DIRECTIONS FOR THIS TASK:
Leaving out every picture, copy the lines of the data exactly, from the first through the line containing "Page text, block".

(Beginning of DATASET ENTRIES)

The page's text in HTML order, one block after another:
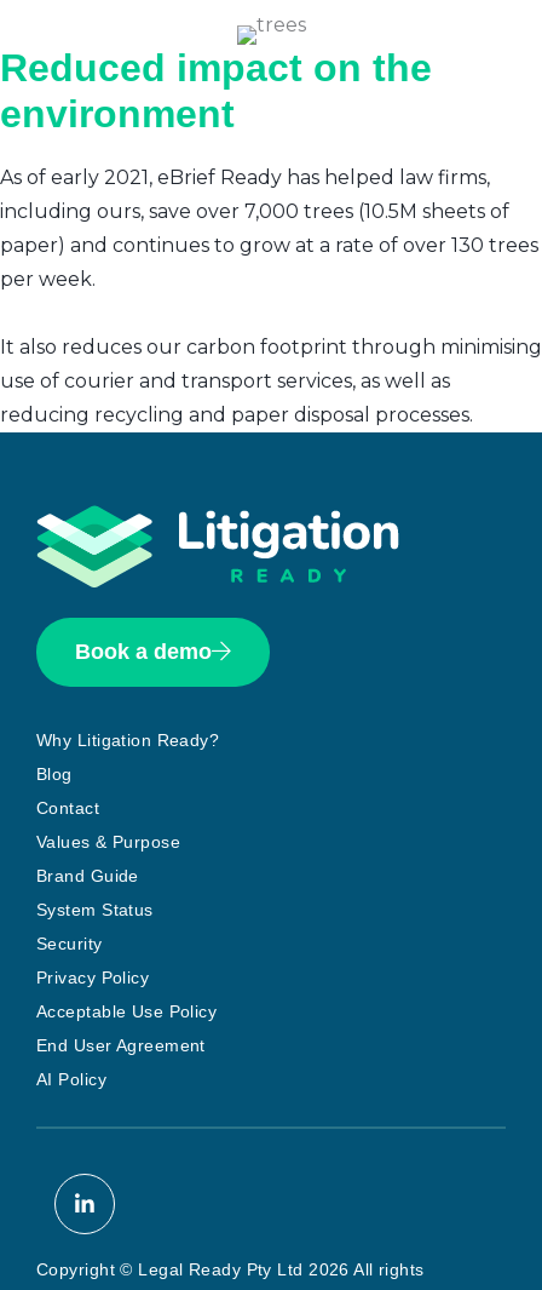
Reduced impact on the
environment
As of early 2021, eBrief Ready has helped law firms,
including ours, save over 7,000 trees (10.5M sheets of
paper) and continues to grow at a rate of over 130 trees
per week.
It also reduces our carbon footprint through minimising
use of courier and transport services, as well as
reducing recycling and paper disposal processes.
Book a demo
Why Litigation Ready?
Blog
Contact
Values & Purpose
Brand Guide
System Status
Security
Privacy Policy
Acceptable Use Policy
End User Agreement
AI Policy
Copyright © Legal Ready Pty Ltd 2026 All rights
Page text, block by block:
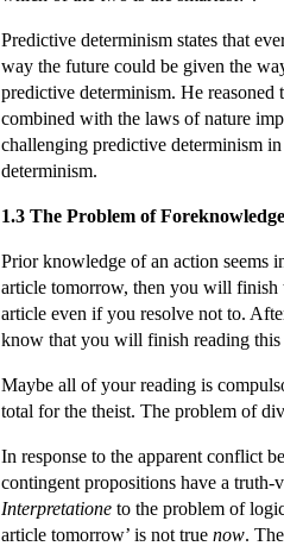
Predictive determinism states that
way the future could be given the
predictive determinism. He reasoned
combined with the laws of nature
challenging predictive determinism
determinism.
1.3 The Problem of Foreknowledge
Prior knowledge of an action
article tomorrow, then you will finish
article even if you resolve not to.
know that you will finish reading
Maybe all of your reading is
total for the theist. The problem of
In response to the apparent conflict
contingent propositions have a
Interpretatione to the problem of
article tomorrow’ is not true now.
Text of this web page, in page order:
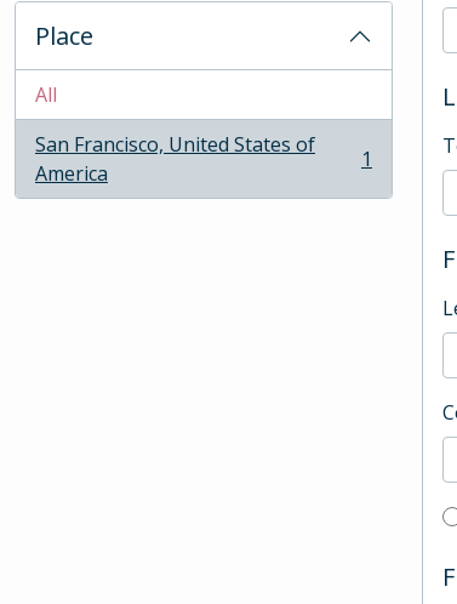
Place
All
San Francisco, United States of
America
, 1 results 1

(End of DATASET ENTRIES)

EXERCISE ANSWER:
The page's text in HTML order, one block after another:
Reduced impact on the
environment
As of early 2021, eBrief Ready has helped law firms,
including ours, save over 7,000 trees (10.5M sheets of
paper) and continues to grow at a rate of over 130 trees
per week.
It also reduces our carbon footprint through minimising
use of courier and transport services, as well as
reducing recycling and paper disposal processes.
Book a demo
Why Litigation Ready?
Blog
Contact
Values & Purpose
Brand Guide
System Status
Security
Privacy Policy
Acceptable Use Policy
End User Agreement
AI Policy
Copyright © Legal Ready Pty Ltd 2026 All rights
Page text, block by block:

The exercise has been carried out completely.